- Lykov in c. 2011-2014
- Born: Eduard Evgenevich Lykov March 15, 1960 Moscow, Russian SSR
- Died: November 2014 (aged 54) Pishchalauski Castle, Minsk, Belarus
- Cause of death: Execution by shooting
- Criminal status: Executed
- Conviction: Murder with aggravating circumstances (5 counts)
- Criminal penalty: Death

Details
- Victims: 5
- Span of crimes: 2002–2011
- Country: Belarus
- States: Minsk, Grodno
- Date apprehended: September 2011

= Eduard Lykov =

Russian-born Belarusian serial killer

Eduard Evgenevich Lykov (Эдуа́рд Евгеньевич Лыќов, Эдуард Яўгенавіч Лыкаў; March 15, 1960 – November 2014) was a Russian-born Belarusian criminal and serial killer, responsible for five murders between 2002 and 2011. Despite concerns from human rights activists over his possible Russian citizenship, his drunken state during the murders, and his petition for clemency, Lykov was sentenced to death by the Minsk Regional Court, and subsequently executed in 2014.

==Early life==
Little is known about Lykov's early life. He was a Muscovite, was married and had two children (a son living in Russia and a daughter living in Germany), with whom he didn't keep in contact. Lykov and his mother moved to the city of Baranavichy at an unknown time, dropping their Russian citizenship in favour of Belarusian. While living in the country, he was at various times convicted of theft, robbery, embezzlement, hooliganism and not paying his alimony. While serving time in prison, Lykov met 38-year-old Viktor Gladky, who would later become his first victim.

==Murders==
===Viktor Gladky and his mother===
In October 2002, Lykov visited Gladky's house in the village of Kirsha, Minsk Region, with the latter's mother present there as well. According to Lykov, he and Viktor were talking normally when Gladky mentioned how good his life was. Soon after, a quarrel started between the two, with Lykov beating Gladky with his hands, feet, wooden logs and other objects. Gladky's mother started screaming, grabbing a knife and threatening to kill Lykov if he persisted. However, Lykov managed to get the knife away from her hands and stabbed the woman multiple times. After she died, he put her bloodied body on the sofa. While Lykov was cleaning up the crime scene, he overheard the barely-living Viktor trying to say something to him. In order to prevent being identified, Lykov grabbed an axe and hit Gladky on the head, killing him instantly.
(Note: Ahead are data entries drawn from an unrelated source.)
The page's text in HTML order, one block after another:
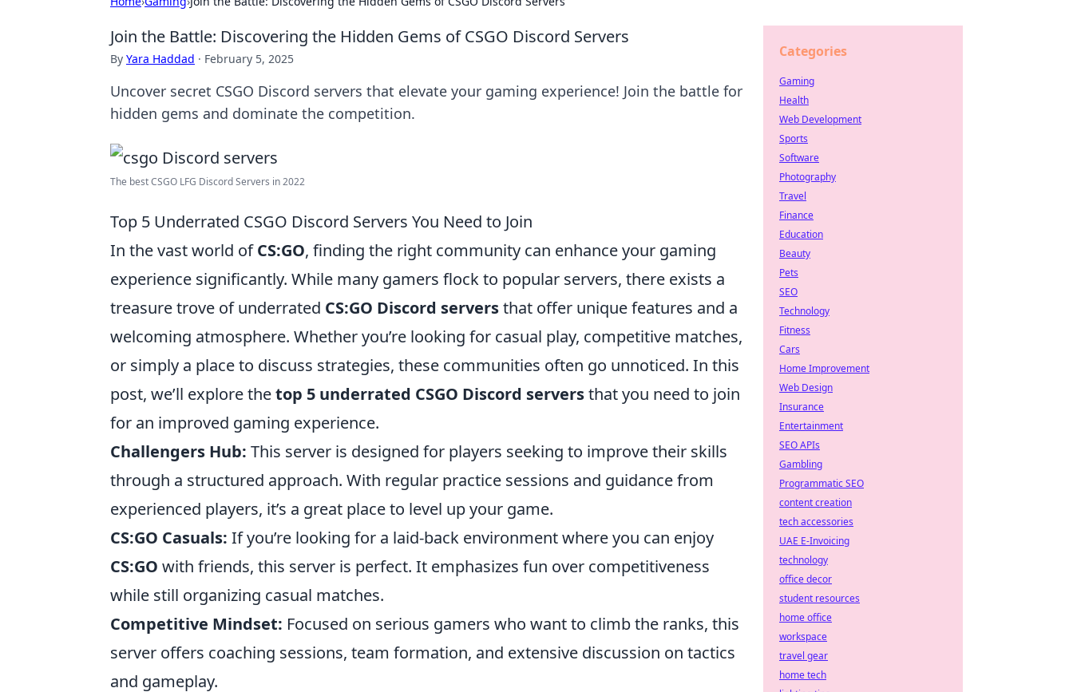
Join the Battle: Discovering the Hidden Gems of CSGO Discord Servers
By Yara Haddad · February 5, 2025
Uncover secret CSGO Discord servers that elevate your gaming experience! Join the battle for
hidden gems and dominate the competition.
The best CSGO LFG Discord Servers in 2022
Top 5 Underrated CSGO Discord Servers You Need to Join
In the vast world ofCS:GO, finding the right community can enhance your gaming
experience significantly. While many gamers flock to popular servers, there exists a
treasure trove of underrated CS:GO Discord serversthat offer unique features and a
welcoming atmosphere. Whether you’re looking for casual play, competitive matches,
or simply a place to discuss strategies, these communities often go unnoticed. In this
post, we’ll explore thetop 5 underrated CSGO Discord serversthat you need to join
for an improved gaming experience.
Challengers Hub: This server is designed for players seeking to improve their skills
through a structured approach. With regular practice sessions and guidance from
experienced players, it’s a great place to level up your game.
CS:GO Casuals: If you’re looking for a laid-back environment where you can enjoy
CS:GO with friends, this server is perfect. It emphasizes fun over competitiveness
while still organizing casual matches.
Competitive Mindset: Focused on serious gamers who want to climb the ranks, this
server offers coaching sessions, team formation, and extensive discussion on tactics
and gameplay.
Categories
Gaming
Health
Web Development
Sports
Software
Photography
Travel
Finance
Education
Beauty
Pets
SEO
Technology
Fitness
Cars
Home Improvement
Web Design
Insurance
Entertainment
SEO APIs
Gambling
Programmatic SEO
content creation
tech accessories
UAE E-Invoicing
technology
office decor
student resources
home office
workspace
travel gear
home tech

Lykov evaded suspicion, as Viktor's drunken brother, Mikhail, believing he had committed the double murder, falsely confessed to the crime. He was sentenced to serve 8 years in prison, and was released in 2010, a year before the actual perpetrator was captured.
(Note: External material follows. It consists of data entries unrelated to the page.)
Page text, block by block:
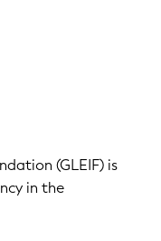
(GLEIF) is
in the
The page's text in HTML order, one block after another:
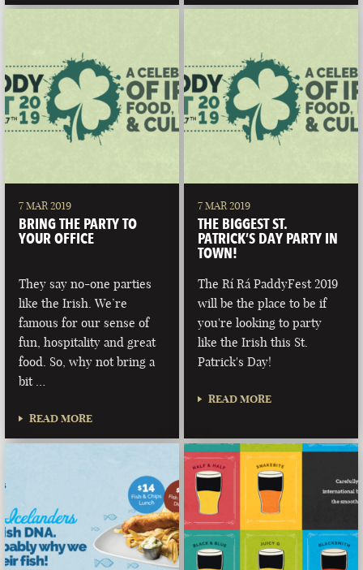
7 MAR 2019
BRING THE PARTY TO
YOUR OFFICE
They say no-one parties
like the Irish. We’re
famous for our sense of
fun, hospitality and great
food. So, why not bring a
bit …
READ MORE
7 MAR 2019
THE BIGGEST ST.
PATRICK’S DAY PARTY IN
TOWN!
The Rí Rá PaddyFest 2019
will be the place to be if
you're looking to party
like the Irish this St.
Patrick's Day!
READ MORE

===His girlfriend's former roommate===
On June 10, 2004, while in Grodno apartment of his girlfriend's former roommate, only identified as F., Lykov began arguing with the man. Shortly after, he stabbed F. at least 11 times in the back with a knife before hitting him on the head at least 3 times with an axe. The corpse was then dismembered, and the pieces were buried in a nearby forest.

===Kashperova===
In that same apartment, in which the homeless Lykov lived only from time to time, on March 19, 2011, he killed his ex-girlfriend, Kashperova. Lykov hit her at least 2 times on the head with metal dumbbells, at least 2 times to the back of the neck, in the back and, in the end, tied a piece of cloth around her neck. Kashperova's body was then moved to the bathroom and hidden under a pile of clothes. Following the murder, Lykov lived in the apartment for about a week.

===Grigorenko===
Lykov eventually settled in the village of Zhdanovichy, in the Minsk Region, where he met a 74-year-old pensioner named Grigorenko. On September 18, 2011, the two men were in Grigorenko's yard shed, when they began quarrelling. Noticing a metal pipe on the windowsill, Lykov grabbed it and hit Grigorenko six times with it, killing him. After reassuring himself that he was dead, Lykov stole 150 rubles that were in the victim's pocket.
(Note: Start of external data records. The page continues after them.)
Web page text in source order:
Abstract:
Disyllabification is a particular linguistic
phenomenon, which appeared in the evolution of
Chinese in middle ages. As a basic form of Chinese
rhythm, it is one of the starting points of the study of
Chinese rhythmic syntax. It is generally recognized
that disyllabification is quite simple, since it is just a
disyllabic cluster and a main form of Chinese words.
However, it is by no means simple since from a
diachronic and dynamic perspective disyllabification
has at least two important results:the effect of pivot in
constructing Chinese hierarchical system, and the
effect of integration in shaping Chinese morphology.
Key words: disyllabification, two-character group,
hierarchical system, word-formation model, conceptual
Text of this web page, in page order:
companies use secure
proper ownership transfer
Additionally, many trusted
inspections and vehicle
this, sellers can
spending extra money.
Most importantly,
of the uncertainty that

==Trial, sentence and death==
After being monitored for some time, Eduard Lykov was eventually captured by the authorities. During the interrogation, he voluntarily confessed to all of his crimes (despite alleging that the policemen "helped" him by giving him alcohol), trying to explain that it was only arguing gone wrong. After changing three lawyers, Lykov, presenting himself as a "non-Christian" at the trial, pleaded for life imprisonment. However, the Minsk Regional Court was not lenient with him and sentenced him to death.

The sentence stirred up controversy, as human rights organizations aiming to abolish the death penalty in the country argued that Lykov shouldn't be executed because of his Russian citizenship. The Russian embassy in Minsk checked the claims, but no such citizenship was found. As for the convict himself, he wrote a petition for clemency to President Alexander Lukashenko, which was subsequently denied. In November 2014, Eduard Lykov was executed in Minsk.